BACKGROUND: Metabolic syndrome is a serious societal problem worldwide. In the Czech Republic more than 30% of the adult population are sufferers. The role of recurrent acute pancreatitis in the induction of chronic pancreatitis, following the socalled „mechanistic definition“ of chronic pancreatitis, has been unequivocally confirmed. However, there are a number of factors that may contribute to the development of chronic pancreatitis. The first aim of the study was to determine whether the metabolic syndrome may affect the development of chronic pancreatitis. The second question we asked ourselves was whether even one acute attack of pancreatitis could be an inductive factor in chronic pancreatitis. METHODS: Based on data obtained retrospectively from a total of 264 people diagnosed with chronic pancreatitis in 4 centers, a total of 59 people (22.3%) diagnosed within 36 months of a first attack of acute pancreatitis was obtained. Etiologies of either genetically induced pancreatitis or autoimmune pancreatitis were excluded. Diagnostics to identify the presence of metabolic syndrome were run on the 59 persons so obtained using the criteria from the socalled „harmonized“ definition of 2009 (obesity, arterial hypertension, hypertriglyceridemia, type 2 diabetes mellitus and a decreased level of HDL cholesterol). RESULTS: Comparing the findings of the individual components of metabolic syndrome in persons with chronic pancreatitis after a 1st attack of acute pancreatitis with the metabolic syndrome and in persons with chronic pancreatitis after the 1st attack of acute pancreatitis but without metabolic syndrome, a statistically significant difference in obesity was found (82.5% vs. 28.5%), hypertriglyceridemia (82.3% vs 17.8%) and arterial hypertension (70.5% vs 21.4%). The interval during which chronic pancreatitis occurred after acute pancreatitis averaged 12 months (10-14 months) in subjects with metabolic syndrome, whereas in the group without metabolic syndrome the interval was longer, 20 months (16-29 months). CONCLUSION: Our results show that even one attack of acute pancreatitis (regardless of etiology) can be an inductive factor in chronic pancreatitis. The presence of metabolic syndrome can accelerate the development of chronic pancreatitis after one has had acute pancreatitis.

Nonalcoholic Fatty Pancreas Disease: Clinical Consequences.

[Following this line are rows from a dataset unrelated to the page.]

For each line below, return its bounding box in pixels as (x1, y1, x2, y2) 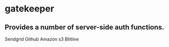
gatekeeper (5, 3, 54, 14)
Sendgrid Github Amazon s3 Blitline (5, 36, 79, 42)
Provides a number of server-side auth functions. (5, 23, 164, 31)
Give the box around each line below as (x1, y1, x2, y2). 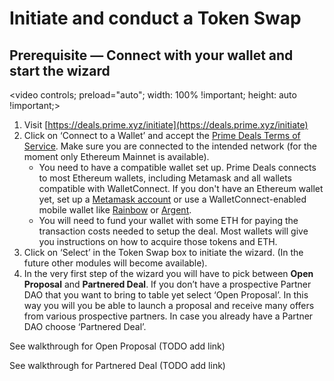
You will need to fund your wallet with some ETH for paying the (38, 215, 299, 226)
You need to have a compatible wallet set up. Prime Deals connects (38, 162, 317, 173)
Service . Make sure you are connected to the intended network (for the (23, 140, 317, 152)
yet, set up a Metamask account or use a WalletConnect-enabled (38, 193, 307, 205)
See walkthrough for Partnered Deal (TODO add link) (9, 360, 226, 371)
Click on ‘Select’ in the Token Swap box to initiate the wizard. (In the (23, 247, 304, 258)
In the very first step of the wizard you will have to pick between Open (23, 268, 314, 279)
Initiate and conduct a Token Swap (9, 7, 302, 30)
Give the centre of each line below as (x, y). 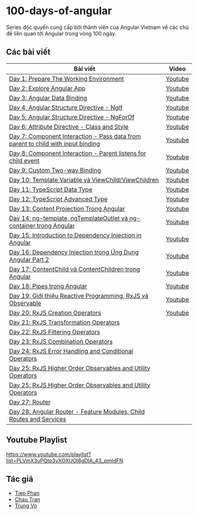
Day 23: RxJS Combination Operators (61, 341)
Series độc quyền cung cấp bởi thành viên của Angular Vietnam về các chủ (98, 27)
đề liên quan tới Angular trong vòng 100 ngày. (61, 33)
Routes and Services (38, 419)
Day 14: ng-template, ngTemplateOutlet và (69, 218)
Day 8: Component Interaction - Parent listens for (77, 153)
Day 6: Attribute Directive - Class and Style (69, 126)
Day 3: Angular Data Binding (48, 97)
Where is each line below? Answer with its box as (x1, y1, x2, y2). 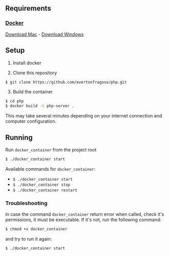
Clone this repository (12, 69, 57, 76)
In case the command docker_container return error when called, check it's (5, 211, 164, 218)
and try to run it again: (5, 235, 52, 242)
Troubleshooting (5, 200, 48, 207)
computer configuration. (5, 118, 57, 125)
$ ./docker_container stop (12, 182, 71, 187)
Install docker (12, 60, 42, 66)
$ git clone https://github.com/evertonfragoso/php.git (5, 80, 127, 85)
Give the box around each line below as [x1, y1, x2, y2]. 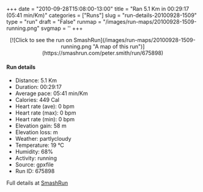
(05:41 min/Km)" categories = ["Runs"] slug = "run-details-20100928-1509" [6, 12, 197, 19]
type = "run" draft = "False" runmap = [6, 18, 102, 25]
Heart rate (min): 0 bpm [15, 116, 75, 123]
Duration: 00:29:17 [15, 84, 62, 91]
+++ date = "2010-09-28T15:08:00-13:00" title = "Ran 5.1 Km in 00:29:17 [6, 5, 190, 12]
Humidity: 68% [15, 148, 53, 155]
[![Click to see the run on [10, 37, 73, 43]
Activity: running [15, 155, 57, 162]
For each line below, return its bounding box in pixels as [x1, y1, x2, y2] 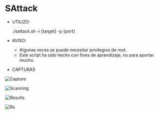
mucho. [19, 57, 35, 63]
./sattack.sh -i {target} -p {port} [12, 28, 75, 34]
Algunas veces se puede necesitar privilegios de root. [19, 47, 127, 53]
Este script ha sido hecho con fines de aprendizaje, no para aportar [19, 52, 154, 58]
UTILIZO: [12, 19, 30, 25]
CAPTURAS [12, 66, 35, 72]
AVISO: [12, 37, 27, 43]
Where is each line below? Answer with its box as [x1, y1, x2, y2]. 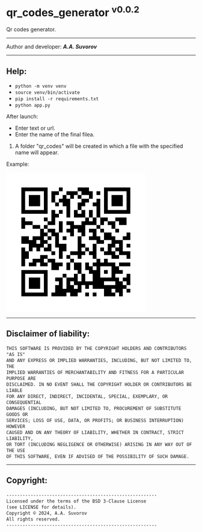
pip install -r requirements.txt [14, 96, 99, 102]
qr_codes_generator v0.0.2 [6, 4, 140, 20]
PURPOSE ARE [6, 375, 36, 381]
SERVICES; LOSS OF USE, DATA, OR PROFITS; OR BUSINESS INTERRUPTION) [6, 417, 185, 423]
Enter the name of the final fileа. [14, 131, 95, 138]
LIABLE [6, 387, 23, 393]
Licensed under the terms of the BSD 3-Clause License [6, 498, 147, 504]
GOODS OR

Metabolic syndrome and its components such as obesity, hypertriglyceridemia, type-2 diabetes mellitus (DM-T2), and arterial hypertension are unequivocally serious problems for every society. This is especially true in economically developed countries where the imbalance in lifestyle between caloric intake and caloric output still gets greater and greater. This fact is not only a concern for the adult population but for children as well. However, metabolic syndrome does not only affect society and health in regards to cardiovascular diseases, it significantly concerns gastroenterology where it is classified as nonalcoholic fatty pancreas disease (NAFPD). The data gained from several trials show that the prevalence of NAFDP is 33% (95% CI 24-41%). When it comes to the diagnostic procedures concerning the presence of pancreatic fat, a whole spectrum of suitable methods are recommended. Probably, the most exact method is the use of magnetic resonance imaging. However, for common clinical practice, the abdominal sonographic examination based on the comparison of the pancreatic parenchymatous echogenity versus renal or hepatic echogenity is used. The clinical consequences of pancreatic steatosis and steatopancreatitis are significant. These diseases are connected with DM-T2 and insulin resistance. In recent years, changes of exocrine pancreatic function, particularly its decrease, have also been described. It is known that there is a close correlation between NAFPD and nonalcoholic hepatic steatosis and also with the increased thickness of aortic intima-media. There is also an important relationship between NAFPD and pancreatic carcinoma. Pancreatic steatosis, and especially its NAFPD form, is a serious state which can be treatable by the possible effective management of metabolic syndrome parameters, including obesity.